**TASK GOAL**
Would you please set down the data again exactly as given, excluding the pictures?

Saved entries
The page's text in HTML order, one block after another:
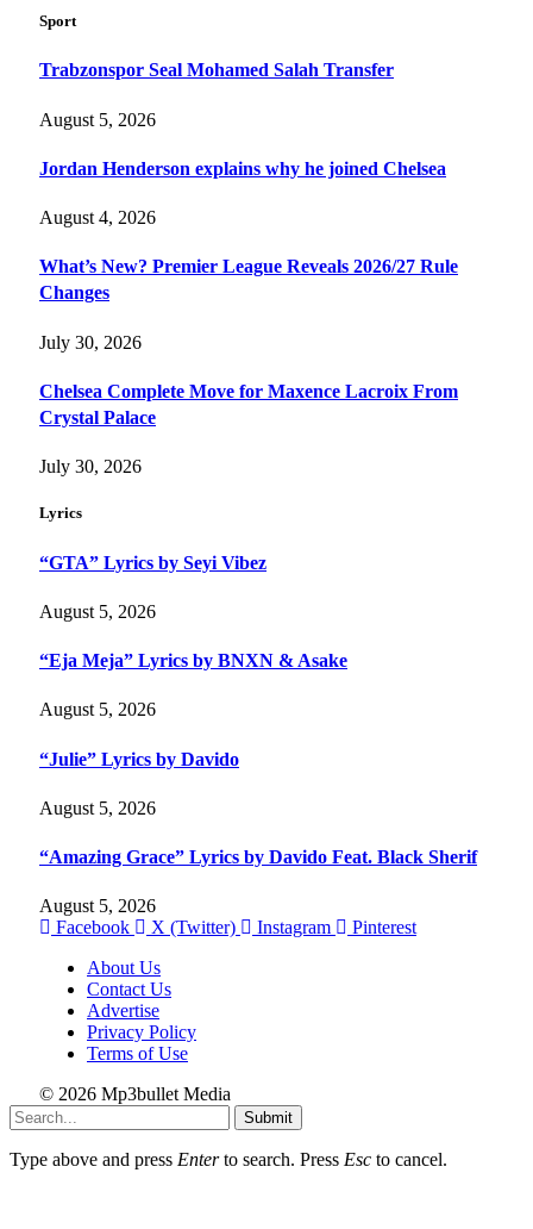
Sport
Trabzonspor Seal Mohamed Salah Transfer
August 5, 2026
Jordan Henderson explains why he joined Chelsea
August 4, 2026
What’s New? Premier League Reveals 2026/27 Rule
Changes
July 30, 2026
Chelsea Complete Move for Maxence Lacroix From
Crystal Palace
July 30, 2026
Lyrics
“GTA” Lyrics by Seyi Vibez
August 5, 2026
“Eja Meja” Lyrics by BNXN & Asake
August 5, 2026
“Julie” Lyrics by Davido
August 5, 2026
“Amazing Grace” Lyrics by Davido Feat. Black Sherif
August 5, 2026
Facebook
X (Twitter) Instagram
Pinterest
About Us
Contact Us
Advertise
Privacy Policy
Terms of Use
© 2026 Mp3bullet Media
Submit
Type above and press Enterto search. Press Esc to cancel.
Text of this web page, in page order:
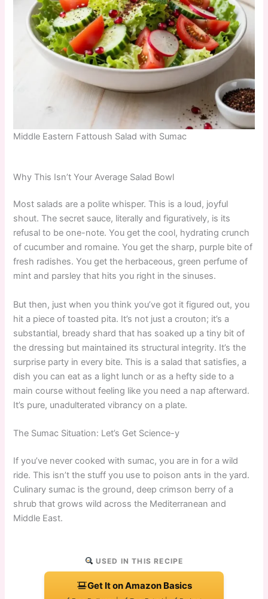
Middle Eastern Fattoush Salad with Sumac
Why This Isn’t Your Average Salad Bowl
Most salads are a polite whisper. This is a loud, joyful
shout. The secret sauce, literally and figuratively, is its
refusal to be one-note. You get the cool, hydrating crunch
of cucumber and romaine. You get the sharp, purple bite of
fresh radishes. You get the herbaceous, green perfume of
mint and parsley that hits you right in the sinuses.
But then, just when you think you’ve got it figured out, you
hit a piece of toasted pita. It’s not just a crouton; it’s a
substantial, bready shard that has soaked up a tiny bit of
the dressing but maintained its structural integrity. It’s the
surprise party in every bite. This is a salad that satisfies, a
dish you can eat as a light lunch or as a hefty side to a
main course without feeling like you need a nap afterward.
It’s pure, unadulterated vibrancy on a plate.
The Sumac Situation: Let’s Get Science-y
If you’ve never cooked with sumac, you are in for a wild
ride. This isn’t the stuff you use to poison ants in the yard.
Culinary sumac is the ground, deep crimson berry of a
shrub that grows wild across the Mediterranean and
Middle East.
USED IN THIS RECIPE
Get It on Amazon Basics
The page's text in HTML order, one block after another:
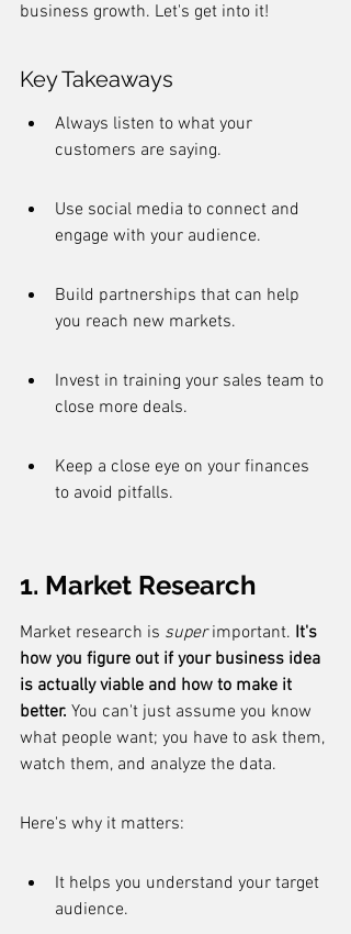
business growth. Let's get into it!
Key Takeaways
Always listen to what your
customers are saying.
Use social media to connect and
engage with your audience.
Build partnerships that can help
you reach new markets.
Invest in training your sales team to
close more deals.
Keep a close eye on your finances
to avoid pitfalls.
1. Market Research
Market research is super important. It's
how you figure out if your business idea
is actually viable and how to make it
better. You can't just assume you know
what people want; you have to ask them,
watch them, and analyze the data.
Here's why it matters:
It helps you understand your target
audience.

**COMPLETED EXERCISE**
The page's text in HTML order, one block after another:
Sport
Trabzonspor Seal Mohamed Salah Transfer
August 5, 2026
Jordan Henderson explains why he joined Chelsea
August 4, 2026
What’s New? Premier League Reveals 2026/27 Rule
Changes
July 30, 2026
Chelsea Complete Move for Maxence Lacroix From
Crystal Palace
July 30, 2026
Lyrics
“GTA” Lyrics by Seyi Vibez
August 5, 2026
“Eja Meja” Lyrics by BNXN & Asake
August 5, 2026
“Julie” Lyrics by Davido
August 5, 2026
“Amazing Grace” Lyrics by Davido Feat. Black Sherif
August 5, 2026
Facebook
X (Twitter) Instagram
Pinterest
About Us
Contact Us
Advertise
Privacy Policy
Terms of Use
© 2026 Mp3bullet Media
Submit
Type above and press Enterto search. Press Esc to cancel.
Text of this web page, in page order:
Middle Eastern Fattoush Salad with Sumac
Why This Isn’t Your Average Salad Bowl
Most salads are a polite whisper. This is a loud, joyful
shout. The secret sauce, literally and figuratively, is its
refusal to be one-note. You get the cool, hydrating crunch
of cucumber and romaine. You get the sharp, purple bite of
fresh radishes. You get the herbaceous, green perfume of
mint and parsley that hits you right in the sinuses.
But then, just when you think you’ve got it figured out, you
hit a piece of toasted pita. It’s not just a crouton; it’s a
substantial, bready shard that has soaked up a tiny bit of
the dressing but maintained its structural integrity. It’s the
surprise party in every bite. This is a salad that satisfies, a
dish you can eat as a light lunch or as a hefty side to a
main course without feeling like you need a nap afterward.
It’s pure, unadulterated vibrancy on a plate.
The Sumac Situation: Let’s Get Science-y
If you’ve never cooked with sumac, you are in for a wild
ride. This isn’t the stuff you use to poison ants in the yard.
Culinary sumac is the ground, deep crimson berry of a
shrub that grows wild across the Mediterranean and
Middle East.
USED IN THIS RECIPE
Get It on Amazon Basics
The page's text in HTML order, one block after another:
business growth. Let's get into it!
Key Takeaways
Always listen to what your
customers are saying.
Use social media to connect and
engage with your audience.
Build partnerships that can help
you reach new markets.
Invest in training your sales team to
close more deals.
Keep a close eye on your finances
to avoid pitfalls.
1. Market Research
Market research is super important. It's
how you figure out if your business idea
is actually viable and how to make it
better. You can't just assume you know
what people want; you have to ask them,
watch them, and analyze the data.
Here's why it matters:
It helps you understand your target
audience.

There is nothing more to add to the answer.